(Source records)
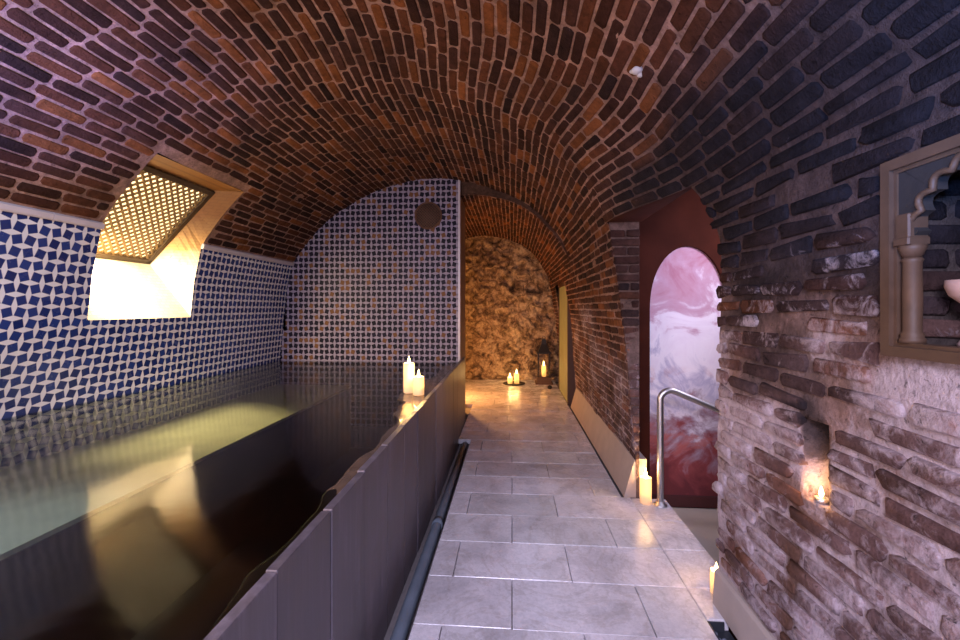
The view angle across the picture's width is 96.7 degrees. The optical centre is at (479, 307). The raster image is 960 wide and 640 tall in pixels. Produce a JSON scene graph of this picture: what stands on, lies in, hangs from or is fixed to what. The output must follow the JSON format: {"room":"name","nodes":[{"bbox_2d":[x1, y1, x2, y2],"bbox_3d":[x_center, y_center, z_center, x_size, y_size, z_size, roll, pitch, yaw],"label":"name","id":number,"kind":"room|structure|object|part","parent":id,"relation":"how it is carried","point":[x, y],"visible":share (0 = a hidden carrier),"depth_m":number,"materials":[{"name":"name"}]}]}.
{"room":"spa","nodes":[
{"label":"spa","id":0,"kind":"room"},
{"bbox_2d":[0,211,291,469],"bbox_3d":[-3.004,0.490,2.281,0.333,2.220,7.300,0,0,4],"label":"wall","id":1,"kind":"structure","parent":0,"point":[68,380],"depth_m":3.31,"materials":[{"name":"blue tile"}]},
{"bbox_2d":[0,201,104,229],"bbox_3d":[-2.950,-0.600,0.881,0.065,0.050,4.516,0,0,4],"label":"trim","id":2,"kind":"structure","parent":1,"relation":"attached to","point":[4,206],"depth_m":2.76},
{"bbox_2d":[87,154,243,319],"bbox_3d":[-2.761,-0.522,3.642,0.901,1.225,1.020,0,0,4],"label":"window","id":3,"kind":"structure","parent":1,"relation":"in","point":[128,281],"depth_m":3.75,"materials":[{"name":"brown wood"}]},
{"bbox_3d":[-2.889,-0.802,3.616,0.650,0.665,0.820,0,0,4],"label":"pane","id":4,"kind":"part","parent":3,"relation":"part of","materials":[{"name":"beige"}]},
{"bbox_3d":[-2.844,-0.759,3.613,0.675,0.690,0.820,0,0,4],"label":"frame","id":5,"kind":"part","parent":3,"relation":"part of","materials":[{"name":"brown wood"}]},
{"bbox_2d":[0,384,351,560],"bbox_3d":[-2.651,1.062,2.229,1.280,0.025,7.250,0,0,4],"label":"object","id":6,"kind":"structure","parent":1,"relation":"attached to","point":[40,498],"depth_m":2.90,"materials":[{"name":"green liquid"}]},
{"bbox_2d":[201,244,293,265],"bbox_3d":[-2.641,-0.600,4.999,0.065,0.050,1.716,0,0,4],"label":"trim","id":7,"kind":"structure","parent":1,"relation":"attached to","point":[203,246],"depth_m":4.77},
{"bbox_2d":[0,388,373,639],"bbox_3d":[-1.888,1.345,2.172,2.810,1.210,7.250,0,0,4],"label":"floor","id":8,"kind":"structure","parent":0,"point":[164,561],"depth_m":2.75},
{"bbox_2d":[214,360,440,375],"bbox_3d":[-1.822,0.720,2.166,2.653,0.001,7.248,0,0,4],"label":"pool water","id":9,"kind":"object","parent":8,"relation":"in","point":[281,363],"visible":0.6,"depth_m":5.54,"materials":[{"name":"liquid"}]},
{"bbox_2d":[204,362,457,637],"bbox_3d":[-0.649,0.818,2.079,0.295,0.225,7.250,0,0,4],"label":"ledge","id":10,"kind":"object","parent":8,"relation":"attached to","point":[406,403],"visible":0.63,"depth_m":1.82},
{"bbox_2d":[403,357,413,393],"bbox_3d":[-0.598,0.557,3.595,0.092,0.310,0.091,0,0,4],"label":"candle","id":11,"kind":"object","parent":10,"relation":"on","point":[408,367],"visible":0.97,"depth_m":3.56,"materials":[{"name":"white wax"}]},
{"bbox_2d":[413,369,423,395],"bbox_3d":[-0.504,0.607,3.507,0.092,0.210,0.091,0,0,4],"label":"candle","id":12,"kind":"object","parent":10,"relation":"on","point":[418,381],"visible":1,"depth_m":3.47,"materials":[{"name":"white wax"}]},
{"bbox_2d":[203,357,464,639],"bbox_3d":[-0.478,1.125,2.067,0.038,0.950,7.246,0,0,4],"label":"wall","id":13,"kind":"structure","parent":0,"point":[344,576],"depth_m":1.80,"materials":[{"name":"tile"}]},
{"bbox_2d":[280,178,457,426],"bbox_3d":[-1.529,-0.097,5.780,2.533,3.395,0.001,0,0,4],"label":"wall","id":14,"kind":"structure","parent":0,"point":[371,283],"depth_m":5.77,"materials":[{"name":"tile"}]},
{"bbox_2d":[415,202,441,229],"bbox_3d":[-0.691,-1.235,5.707,0.370,0.370,0.014,0,0,4],"label":"air vent","id":15,"kind":"object","parent":14,"relation":"in","point":[428,215],"visible":1,"depth_m":5.70,"materials":[{"name":"brown metal"}]},
{"bbox_2d":[461,198,464,358],"bbox_3d":[-1.541,-0.025,6.132,2.610,3.250,0.600,0,0,4],"label":"wall","id":16,"kind":"structure","parent":0,"point":[462,203],"depth_m":5.97,"materials":[{"name":"paint"}]},
{"bbox_2d":[458,180,460,361],"bbox_3d":[-0.276,-0.050,5.706,0.027,3.300,0.062,0,0,4],"label":"trim","id":17,"kind":"structure","parent":16,"relation":"attached to","point":[459,181],"depth_m":5.67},
{"bbox_2d":[0,0,959,278],"bbox_3d":[-0.719,-1.185,3.809,4.025,1.180,10.690,0,0,4],"label":"ceiling","id":18,"kind":"structure","parent":0,"point":[309,109],"depth_m":2.64,"materials":[{"name":"brick"}]},
{"bbox_2d":[629,66,642,77],"bbox_3d":[0.756,-1.132,2.043,0.071,0.040,0.065,0,0,4],"label":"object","id":19,"kind":"structure","parent":18,"relation":"attached to","point":[636,70],"depth_m":2.03,"materials":[{"name":"white"}]},
{"bbox_2d":[465,235,558,382],"bbox_3d":[0.568,-0.050,8.925,2.401,3.200,0.216,0,0,5],"label":"wall","id":20,"kind":"structure","parent":0,"point":[509,309],"depth_m":8.94,"materials":[{"name":"stone"}]},
{"bbox_2d":[384,379,728,639],"bbox_3d":[0.231,1.649,3.745,2.500,0.302,10.703,0,0,4],"label":"floor","id":21,"kind":"structure","parent":0,"point":[538,540],"depth_m":2.63,"materials":[{"name":"tile"}]},
{"bbox_2d":[390,441,467,639],"bbox_3d":[-0.411,1.558,1.670,0.079,0.079,6.430,0,0,4],"label":"drain pipe","id":22,"kind":"object","parent":21,"relation":"on","point":[401,628],"visible":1,"depth_m":2.59,"materials":[{"name":"grey metal"}]},
{"bbox_2d":[503,381,524,385],"bbox_3d":[0.671,1.488,8.423,0.440,0.020,0.440,0,0,4],"label":"plate","id":23,"kind":"object","parent":21,"relation":"on","point":[520,382],"visible":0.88,"depth_m":8.36,"materials":[{"name":"black metal"}]},
{"bbox_2d":[507,374,512,383],"bbox_3d":[0.591,1.381,8.419,0.100,0.208,0.099,0,0,4],"label":"candle","id":24,"kind":"object","parent":23,"relation":"on","point":[509,378],"visible":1,"depth_m":8.38,"materials":[{"name":"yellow wax"}]},
{"bbox_2d":[514,369,518,383],"bbox_3d":[0.722,1.347,8.430,0.100,0.278,0.099,0,0,4],"label":"candle","id":25,"kind":"object","parent":23,"relation":"on","point":[516,375],"visible":1,"depth_m":8.39,"materials":[{"name":"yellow wax"}]},
{"bbox_2d":[535,336,552,384],"bbox_3d":[1.267,1.027,8.479,0.340,0.945,0.300,0,0,4],"label":"lantern","id":26,"kind":"object","parent":21,"relation":"on","point":[543,349],"visible":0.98,"depth_m":8.38,"materials":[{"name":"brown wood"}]},
{"bbox_2d":[542,362,545,376],"bbox_3d":[1.267,1.203,8.479,0.090,0.310,0.089,0,0,4],"label":"candle","id":27,"kind":"object","parent":26,"relation":"on","point":[543,365],"visible":1,"depth_m":8.44,"materials":[{"name":"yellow wax"}]},
{"bbox_2d":[640,468,651,504],"bbox_3d":[1.274,1.363,3.284,0.086,0.272,0.085,0,0,4],"label":"candle","id":28,"kind":"object","parent":21,"relation":"on","point":[645,480],"visible":1,"depth_m":3.25,"materials":[{"name":"white wax"}]},
{"bbox_2d":[653,387,718,507],"bbox_3d":[1.816,1.051,3.213,0.992,0.898,0.100,0,0,4],"label":"handrail","id":29,"kind":"object","parent":21,"relation":"on","point":[659,502],"visible":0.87,"depth_m":3.23,"materials":[{"name":"metal"}]},
{"bbox_2d":[710,562,717,593],"bbox_3d":[1.244,1.418,2.248,0.060,0.162,0.060,0,0,4],"label":"candle","id":30,"kind":"object","parent":21,"relation":"on","point":[712,569],"visible":0.4,"depth_m":2.24,"materials":[{"name":"white wax"}]},
{"bbox_2d":[707,621,734,639],"bbox_3d":[1.133,1.530,1.906,0.102,0.049,0.290,0,0,4],"label":"floor drain","id":31,"kind":"object","parent":21,"relation":"on","point":[718,628],"visible":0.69,"depth_m":2.04,"materials":[{"name":"metal"}]},
{"bbox_2d":[549,222,639,497],"bbox_3d":[1.329,0.407,6.156,0.276,2.185,5.624,0,0,4],"label":"wall","id":32,"kind":"structure","parent":0,"point":[603,304],"depth_m":3.88,"materials":[{"name":"brick"}]},
{"bbox_2d":[558,282,575,405],"bbox_3d":[1.464,0.525,7.256,0.125,1.950,1.410,0,0,4],"label":"door","id":33,"kind":"structure","parent":32,"relation":"in","point":[567,386],"depth_m":6.98,"materials":[{"name":"beige wood"}]},
{"bbox_2d":[571,388,646,497],"bbox_3d":[1.344,1.347,4.918,0.175,0.305,3.090,0,0,4],"label":"baseboard","id":34,"kind":"structure","parent":32,"relation":"attached to","point":[617,459],"depth_m":4.02,"materials":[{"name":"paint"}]},
{"bbox_2d":[628,189,721,495],"bbox_3d":[2.106,0.275,3.748,1.660,3.050,0.070,0,0,4],"label":"wall","id":35,"kind":"structure","parent":0,"point":[684,329],"depth_m":3.76,"materials":[{"name":"paint"}]},
{"bbox_2d":[652,494,717,507],"bbox_3d":[1.821,1.700,3.757,0.650,0.100,0.015,0,0,4],"label":"baseboard","id":36,"kind":"structure","parent":35,"relation":"attached to","point":[694,501],"depth_m":3.75,"materials":[{"name":"red paint"}]},
{"bbox_2d":[672,508,718,565],"bbox_3d":[2.149,1.785,2.922,1.450,0.070,1.650,0,0,4],"label":"floor","id":37,"kind":"structure","parent":0,"point":[703,523],"depth_m":3.44,"materials":[{"name":"beige stone"}]},
{"bbox_2d":[692,7,959,639],"bbox_3d":[1.104,0.409,0.346,0.170,2.182,4.055,0,0,4],"label":"wall","id":38,"kind":"structure","parent":0,"point":[809,400],"depth_m":1.40,"materials":[{"name":"brick"}]},
{"bbox_2d":[607,178,705,222],"bbox_3d":[1.100,-0.960,2.796,0.283,0.579,1.160,0,0,4],"label":"arch","id":39,"kind":"structure","parent":38,"relation":"in","point":[640,214],"depth_m":2.98,"materials":[{"name":"paint"}]},
{"bbox_2d":[713,568,776,639],"bbox_3d":[1.081,1.411,0.247,0.082,0.178,3.855,0,0,4],"label":"baseboard","id":40,"kind":"structure","parent":38,"relation":"attached to","point":[740,617],"depth_m":1.96,"materials":[{"name":"paint"}]},
{"bbox_2d":[814,486,828,503],"bbox_3d":[1.204,0.655,1.506,0.040,0.054,0.040,0,0,4],"label":"tealight","id":41,"kind":"object","parent":38,"relation":"in","point":[820,498],"visible":1,"depth_m":1.50,"materials":[{"name":"wax"}]},
{"bbox_2d":[814,495,828,503],"bbox_3d":[1.204,0.675,1.506,0.040,0.014,0.040,0,0,4],"label":"cup","id":42,"kind":"object","parent":41,"relation":"attached to","point":[822,499],"depth_m":1.50,"materials":[{"name":"glass"}]},
{"bbox_2d":[880,133,959,364],"bbox_3d":[1.290,-0.137,0.921,0.365,0.537,0.540,0,0,4],"label":"wall niche","id":43,"kind":"object","parent":38,"relation":"attached to","point":[920,188],"visible":1,"depth_m":1.16,"materials":[{"name":"stone"}]},
{"bbox_3d":[1.123,-0.302,0.934,0.016,0.151,0.402,0,0,4],"label":"arch moulding","id":44,"kind":"part","parent":43,"relation":"part of","materials":[{"name":"stone"}]},
{"bbox_2d":[944,279,959,345],"bbox_3d":[1.274,0.014,1.073,0.148,0.172,0.148,0,0,4],"label":"goblet","id":45,"kind":"object","parent":43,"relation":"in","point":[952,287],"visible":0.96,"depth_m":1.09,"materials":[{"name":"ceramic"}]},
{"bbox_2d":[944,279,959,302],"bbox_3d":[1.274,-0.036,1.073,0.148,0.072,0.148,0,0,4],"label":"bowl","id":46,"kind":"object","parent":45,"relation":"on","point":[952,287],"depth_m":1.09,"materials":[{"name":"pink ceramic"}]}
]}

**Work request**
Count how many lines in the records hold the string "tile"; reply with the number alone.

**Finished task**
4